Frenchman at centre of Swedish Academy scandal jailed for raping woman
Stockholm District Court found Arnault guilty of raping a woman during the night between October 5th and 6th, 2011. It sentenced him to imprisonment for two years, according to the judgment seen by The Local.
The 72-year-old Frenchman had been charged with two counts of rape, one relating to an occasion on the night of December 2nd-3rd the same year. However, the court did not find him guilty of the latter charge.
"The court's responsibility in a criminal case is to decide whether the prosecutor has proven the charges beyond a reasonable doubt.
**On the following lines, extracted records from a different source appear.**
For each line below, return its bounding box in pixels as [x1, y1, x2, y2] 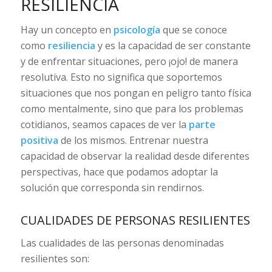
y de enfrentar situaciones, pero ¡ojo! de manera [20, 54, 238, 68]
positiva [20, 133, 58, 147]
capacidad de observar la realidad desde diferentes [20, 149, 250, 163]
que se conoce [160, 22, 227, 36]
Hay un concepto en [20, 22, 114, 36]
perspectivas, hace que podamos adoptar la [20, 165, 218, 178]
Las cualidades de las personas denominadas [20, 236, 224, 250]
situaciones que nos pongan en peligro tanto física [20, 86, 251, 100]
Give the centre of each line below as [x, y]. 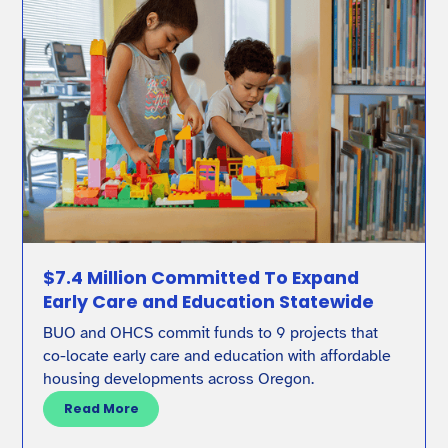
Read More [101, 409]
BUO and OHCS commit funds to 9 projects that [211, 333]
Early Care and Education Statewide [209, 302]
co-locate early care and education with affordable [217, 356]
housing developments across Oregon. [179, 379]
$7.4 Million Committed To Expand [201, 278]
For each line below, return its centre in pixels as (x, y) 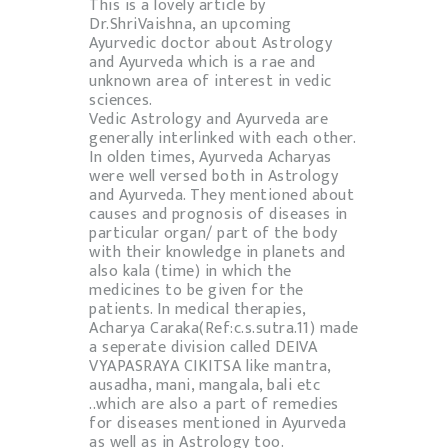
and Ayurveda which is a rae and (202, 63)
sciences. (121, 101)
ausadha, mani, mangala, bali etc (204, 386)
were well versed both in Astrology (213, 177)
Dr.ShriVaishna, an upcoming (190, 25)
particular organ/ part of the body (213, 234)
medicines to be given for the (196, 291)
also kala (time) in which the (190, 272)
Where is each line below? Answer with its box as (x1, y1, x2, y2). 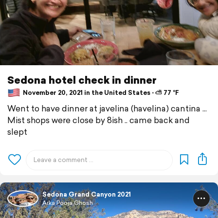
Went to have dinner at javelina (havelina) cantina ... (7, 102, 207, 114)
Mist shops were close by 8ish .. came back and (7, 113, 190, 126)
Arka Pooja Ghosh (42, 198, 93, 207)
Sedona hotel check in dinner (7, 72, 157, 87)
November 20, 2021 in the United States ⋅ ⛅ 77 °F (21, 88, 179, 98)
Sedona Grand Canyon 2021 (42, 189, 131, 199)
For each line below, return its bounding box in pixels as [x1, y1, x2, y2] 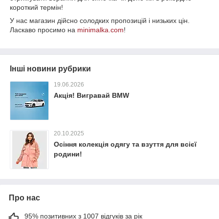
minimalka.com [77, 26, 124, 34]
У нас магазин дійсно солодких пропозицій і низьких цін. [10, 17, 190, 25]
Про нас [9, 194, 40, 202]
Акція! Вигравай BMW [54, 91, 129, 100]
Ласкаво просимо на [10, 26, 77, 34]
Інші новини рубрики [10, 65, 91, 73]
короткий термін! [10, 3, 63, 12]
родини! [54, 150, 82, 158]
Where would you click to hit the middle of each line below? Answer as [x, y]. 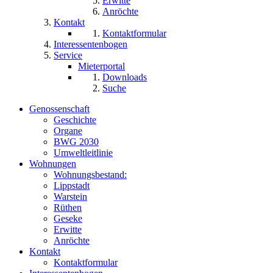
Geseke [68, 219]
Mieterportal [101, 66]
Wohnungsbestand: [90, 175]
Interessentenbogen [90, 44]
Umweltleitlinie [83, 153]
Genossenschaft [59, 109]
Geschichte [75, 120]
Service [68, 55]
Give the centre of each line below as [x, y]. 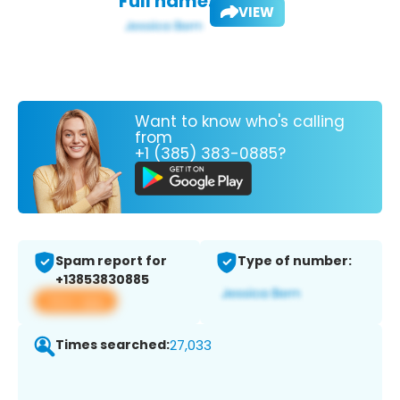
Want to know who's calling [240, 121]
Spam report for [111, 261]
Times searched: [112, 345]
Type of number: [295, 261]
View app [75, 301]
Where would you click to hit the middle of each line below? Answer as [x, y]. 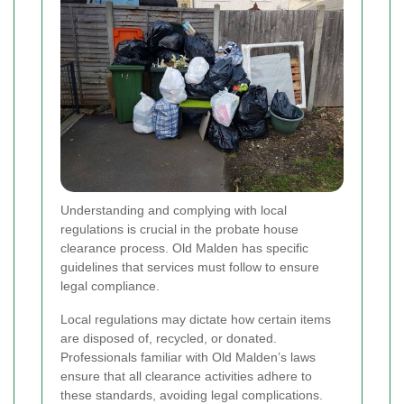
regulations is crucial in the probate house [179, 229]
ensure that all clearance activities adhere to [186, 376]
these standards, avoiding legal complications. [192, 395]
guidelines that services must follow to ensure [190, 266]
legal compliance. [110, 285]
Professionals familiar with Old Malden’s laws [188, 357]
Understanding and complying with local [174, 210]
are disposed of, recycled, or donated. [169, 338]
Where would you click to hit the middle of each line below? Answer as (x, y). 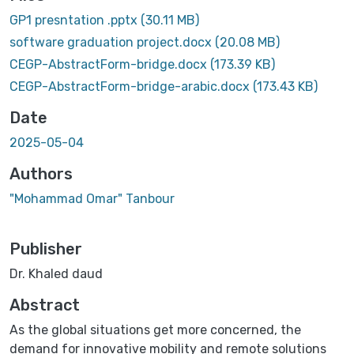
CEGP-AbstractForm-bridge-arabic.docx (131, 86)
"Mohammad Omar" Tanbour (92, 198)
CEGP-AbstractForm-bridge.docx (110, 64)
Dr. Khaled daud (56, 273)
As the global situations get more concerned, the (155, 330)
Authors (41, 173)
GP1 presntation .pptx (75, 20)
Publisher (46, 249)
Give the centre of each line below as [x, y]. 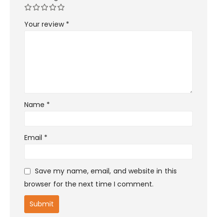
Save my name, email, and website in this [106, 171]
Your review [45, 24]
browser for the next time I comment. [89, 184]
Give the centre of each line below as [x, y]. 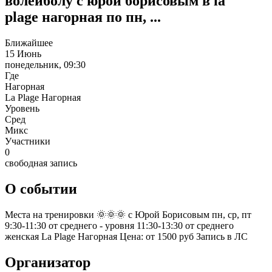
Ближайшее [29, 42]
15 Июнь [23, 53]
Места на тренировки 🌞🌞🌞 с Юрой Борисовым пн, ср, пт [128, 214]
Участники [28, 141]
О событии [41, 189]
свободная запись [41, 163]
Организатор [48, 262]
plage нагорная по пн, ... [83, 17]
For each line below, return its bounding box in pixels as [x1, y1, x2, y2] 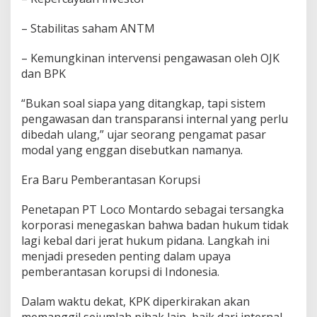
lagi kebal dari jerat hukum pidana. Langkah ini [21, 233, 270, 249]
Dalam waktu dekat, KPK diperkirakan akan [21, 294, 250, 310]
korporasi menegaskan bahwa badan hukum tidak [21, 217, 289, 234]
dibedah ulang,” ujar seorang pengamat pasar [21, 127, 266, 143]
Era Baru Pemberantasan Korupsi [21, 172, 200, 188]
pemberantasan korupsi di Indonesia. [21, 264, 219, 280]
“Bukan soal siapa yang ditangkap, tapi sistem [21, 96, 265, 112]
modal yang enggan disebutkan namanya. [21, 142, 243, 158]

The evidence in this case has mainly consisted of statements made during the trial by the injured party and several witnesses," said presiding judge Gudrun Antemar in a statement.
"The court has made a thorough evaluation of the evidence and the court's conclusion is that the evidence is enough to find the defendant guilty of one of the events for which the prosecutor has brought charges."
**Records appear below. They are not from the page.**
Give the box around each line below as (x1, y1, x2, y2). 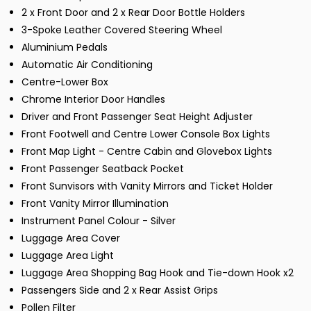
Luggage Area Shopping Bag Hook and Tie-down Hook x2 (22, 266, 294, 280)
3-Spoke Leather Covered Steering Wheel (22, 23, 222, 37)
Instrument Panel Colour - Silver (22, 214, 176, 228)
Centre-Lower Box (22, 75, 108, 90)
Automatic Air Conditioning (22, 58, 153, 72)
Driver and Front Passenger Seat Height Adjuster (22, 110, 253, 124)
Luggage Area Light (22, 249, 114, 263)
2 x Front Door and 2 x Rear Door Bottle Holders (22, 6, 245, 20)
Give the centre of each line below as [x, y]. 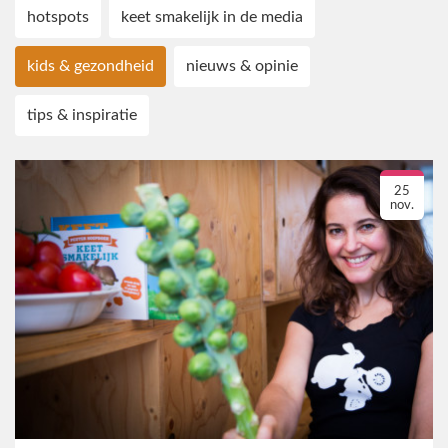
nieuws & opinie [242, 66]
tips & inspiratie [82, 115]
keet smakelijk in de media [212, 17]
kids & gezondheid [90, 66]
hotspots [58, 17]
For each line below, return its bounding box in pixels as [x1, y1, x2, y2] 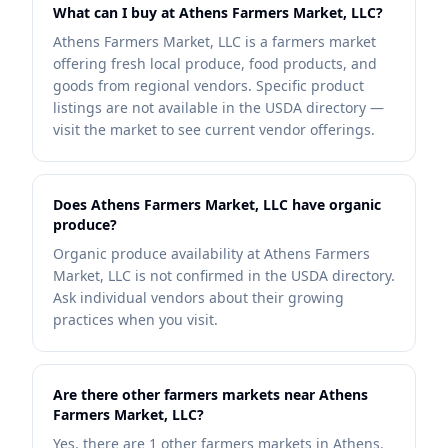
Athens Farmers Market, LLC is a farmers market [53, 32, 376, 51]
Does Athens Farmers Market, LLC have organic [53, 195, 381, 214]
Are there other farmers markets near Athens [53, 385, 368, 404]
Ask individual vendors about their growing [53, 288, 344, 307]
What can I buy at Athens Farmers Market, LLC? [53, 3, 383, 22]
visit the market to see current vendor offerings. [53, 120, 375, 139]
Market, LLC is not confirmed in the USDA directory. [53, 266, 395, 285]
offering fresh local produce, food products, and [53, 54, 377, 73]
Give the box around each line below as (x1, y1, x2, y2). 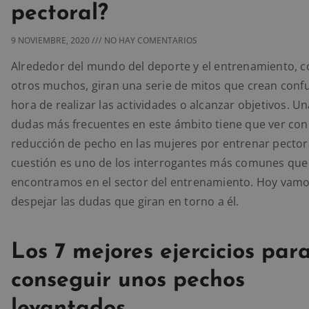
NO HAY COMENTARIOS (102, 34, 197, 47)
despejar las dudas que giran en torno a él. (11, 194, 239, 210)
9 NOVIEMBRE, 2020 (11, 34, 92, 47)
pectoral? (11, 3, 108, 26)
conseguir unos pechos (11, 270, 245, 292)
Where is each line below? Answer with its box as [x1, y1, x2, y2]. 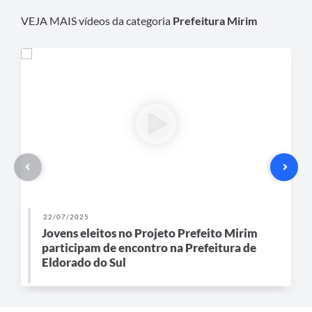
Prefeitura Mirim [173, 14, 257, 28]
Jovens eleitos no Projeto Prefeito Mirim [42, 225, 258, 240]
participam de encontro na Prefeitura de [42, 240, 256, 255]
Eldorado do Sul [42, 254, 126, 270]
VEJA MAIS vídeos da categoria [21, 14, 173, 28]
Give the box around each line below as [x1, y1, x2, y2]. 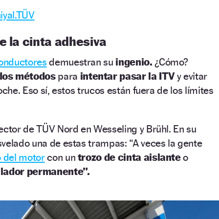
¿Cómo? [154, 55, 189, 68]
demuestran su [46, 55, 113, 68]
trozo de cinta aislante [75, 151, 183, 163]
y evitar [176, 69, 208, 82]
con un [44, 151, 76, 163]
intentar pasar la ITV [77, 69, 177, 82]
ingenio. [113, 55, 155, 68]
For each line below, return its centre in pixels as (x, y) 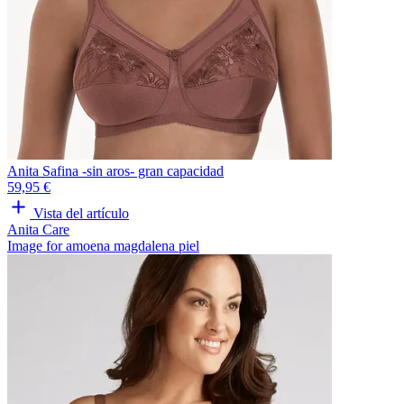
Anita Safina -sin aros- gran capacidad (115, 171)
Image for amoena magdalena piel (103, 246)
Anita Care (38, 230)
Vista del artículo (81, 214)
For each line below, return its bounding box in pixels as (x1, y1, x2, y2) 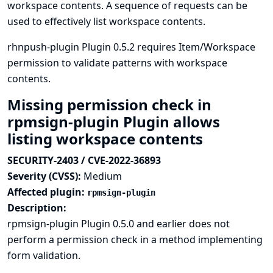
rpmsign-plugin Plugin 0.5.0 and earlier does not (7, 217, 230, 230)
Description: (7, 201, 66, 214)
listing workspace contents (7, 129, 207, 149)
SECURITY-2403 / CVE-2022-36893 (7, 154, 161, 167)
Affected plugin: (7, 185, 87, 199)
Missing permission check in (7, 94, 211, 115)
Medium (83, 169, 122, 183)
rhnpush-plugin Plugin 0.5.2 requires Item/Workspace (7, 40, 255, 54)
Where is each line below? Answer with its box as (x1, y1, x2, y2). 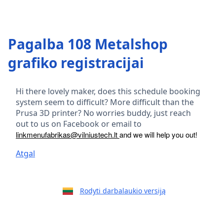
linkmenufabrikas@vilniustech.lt (16, 129, 119, 140)
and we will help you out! (119, 129, 199, 140)
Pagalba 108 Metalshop (8, 35, 168, 53)
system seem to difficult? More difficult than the (16, 97, 194, 108)
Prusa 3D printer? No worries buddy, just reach (16, 108, 191, 118)
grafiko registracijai (8, 53, 144, 72)
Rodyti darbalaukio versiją (79, 186, 166, 195)
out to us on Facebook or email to (16, 118, 142, 129)
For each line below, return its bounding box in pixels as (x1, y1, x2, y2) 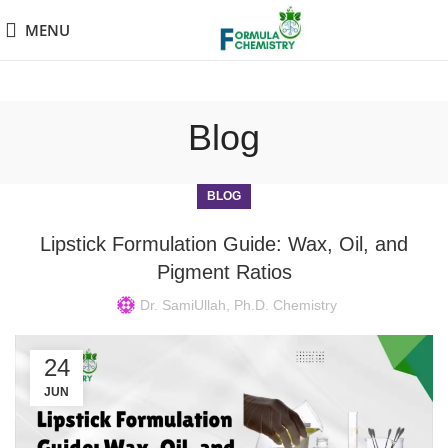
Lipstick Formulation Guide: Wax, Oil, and (40, 233, 408, 255)
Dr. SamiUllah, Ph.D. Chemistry (139, 297, 337, 313)
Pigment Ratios (156, 261, 292, 283)
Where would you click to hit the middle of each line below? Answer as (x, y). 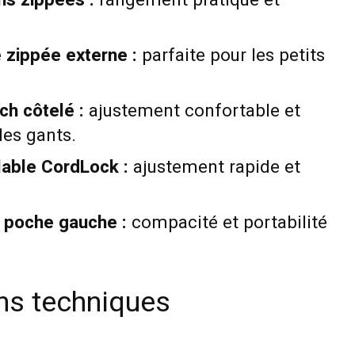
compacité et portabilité (227, 223)
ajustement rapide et (214, 167)
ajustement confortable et (192, 111)
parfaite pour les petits (231, 55)
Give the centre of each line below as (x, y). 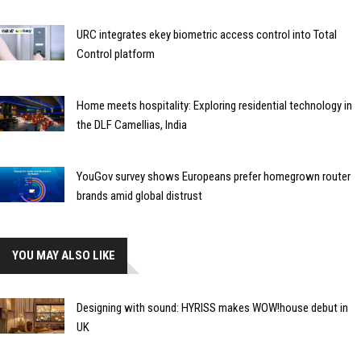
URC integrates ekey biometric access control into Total (207, 34)
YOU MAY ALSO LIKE (64, 255)
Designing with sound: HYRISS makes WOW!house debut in (212, 307)
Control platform (116, 54)
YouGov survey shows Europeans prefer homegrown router (214, 176)
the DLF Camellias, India (132, 124)
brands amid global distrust (139, 195)
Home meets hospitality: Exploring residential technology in (214, 105)
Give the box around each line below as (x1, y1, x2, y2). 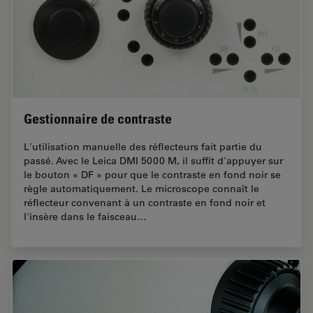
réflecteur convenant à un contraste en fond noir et (24, 196, 265, 209)
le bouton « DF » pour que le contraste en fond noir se (24, 168, 281, 181)
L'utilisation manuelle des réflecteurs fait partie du (24, 140, 262, 153)
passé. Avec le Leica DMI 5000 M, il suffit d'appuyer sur (24, 154, 283, 167)
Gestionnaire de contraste (24, 110, 172, 127)
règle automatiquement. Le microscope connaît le (24, 182, 259, 195)
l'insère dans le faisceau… (24, 210, 147, 223)

Prosecutors had called for a minimum sentence of three years in what was one of the first big trials to come out of the #MeToo movement.
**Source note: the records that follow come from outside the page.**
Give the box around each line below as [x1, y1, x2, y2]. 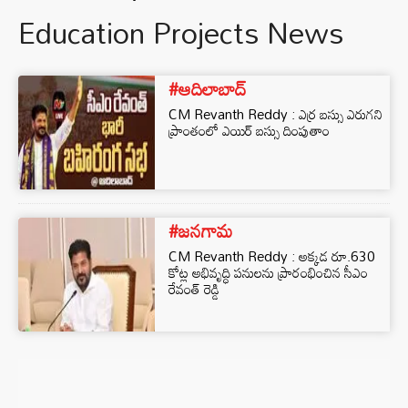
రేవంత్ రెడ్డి [168, 275, 219, 302]
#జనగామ [168, 212, 233, 249]
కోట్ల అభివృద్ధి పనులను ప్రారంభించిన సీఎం [168, 259, 368, 286]
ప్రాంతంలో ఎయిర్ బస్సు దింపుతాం [168, 117, 330, 144]
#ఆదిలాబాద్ [168, 70, 247, 107]
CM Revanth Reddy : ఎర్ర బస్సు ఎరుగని [168, 100, 382, 127]
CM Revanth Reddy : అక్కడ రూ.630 [168, 242, 375, 270]
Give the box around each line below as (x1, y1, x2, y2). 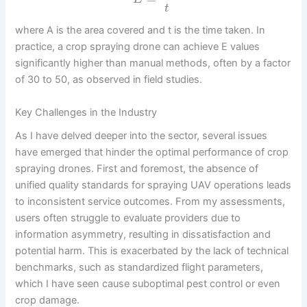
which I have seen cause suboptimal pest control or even (15, 277, 281, 290)
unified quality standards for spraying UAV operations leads (15, 178, 292, 191)
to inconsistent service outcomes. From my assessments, (15, 195, 286, 208)
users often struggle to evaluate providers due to (15, 211, 241, 224)
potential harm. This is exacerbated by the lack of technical (15, 244, 289, 257)
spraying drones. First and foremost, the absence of (15, 162, 259, 175)
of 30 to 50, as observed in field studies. (15, 73, 203, 86)
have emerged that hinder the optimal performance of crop (15, 145, 289, 158)
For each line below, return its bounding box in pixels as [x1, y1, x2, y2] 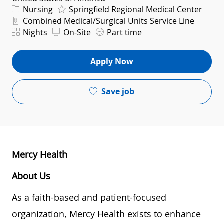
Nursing [21, 3, 53, 15]
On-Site [61, 26, 91, 38]
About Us [12, 169, 50, 182]
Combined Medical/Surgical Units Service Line [21, 15, 194, 26]
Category [11, 3, 41, 13]
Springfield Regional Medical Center [67, 3, 202, 15]
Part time [105, 26, 142, 38]
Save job [101, 86, 134, 97]
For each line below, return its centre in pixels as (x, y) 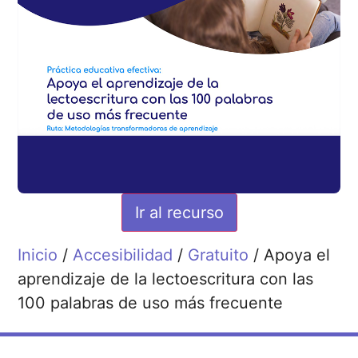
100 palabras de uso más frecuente (151, 303)
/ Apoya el (290, 255)
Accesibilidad (123, 255)
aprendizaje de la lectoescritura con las (166, 279)
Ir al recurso (179, 212)
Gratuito (219, 255)
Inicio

Arnault is married to a member of the Swedish Academy which selects the Nobel Literature Prize winner, with the scandal prompting the institution to postpone this year's award.
The scandal erupted in November 2017, one month after rape and sexual abuse accusations surfaced against Hollywood mogul Harvey Weinstein.
At the time, Swedish daily Dagens Nyheter published the testimonies of 18 women claiming to have been raped, sexually assaulted or harassed by Arnault, who had close ties to the Academy.
The Frenchman also ran the Forum club, a meeting place for the cultural elite and popular among aspiring young authors hoping to make contact with publishers and writers.
Academy bitterly divided
The revelations left the Academy, which had funded his club for years, deeply divided over how to manage their ties to him and his wife, poet Katarina Frostenson.
Six of the 18 members resigned or went on leave in the wake of the row, and several of them regularly trade ugly barbs via the media.
In ruins and without a quorum to make key decisions (an additional two members had already resigned on previous occasions), the Academy postponed this year's Nobel Literature Prize, a first in 70 years.
Prosecutors investigating the allegations against Arnault dropped several of them due to lack of evidence or because the statute of limitations had expired.
The two counts of rape involved one woman.
According to the prosecution, Arnault forced the woman – who was in a state of "intense fear" – to have oral sex and intercourse in a Stockholm apartment on October 5th, 2011.
He was also accused of raping her during the night of December 2nd-3rd while she was asleep but was acquitted on that charge.
The trial was heard behind closed doors to protect the victim, whose identity has not been disclosed.
Culture of silence
Arnault has maintained his innocence from the start. He has been held in preventive custody since the end of his trial on September 24th and will remain in jail until the formal start of his sentence, the court said.
His accusers claim the Swedish Academy was well aware of his behaviour, and blame the institution for helping create a "culture of silence" that pervaded Sweden's cultural circles.
An internatl Academy probe has concluded there were conflicts of interest between Arnault and the Academy, and found that several female Academy members and people close to them had also been harassed or assaulted by the Frenchman.
According to Swedish daily Svenska Dagbladet, Arnault was born in Marseille in 1946 to Russian refugee parents. He arrived in Sweden in the late 1960s to study photography.
He has bragged about being the "19th member" of the Academy, and according to the internal probe, he leaked the names of Nobel literature laureates on several occasions.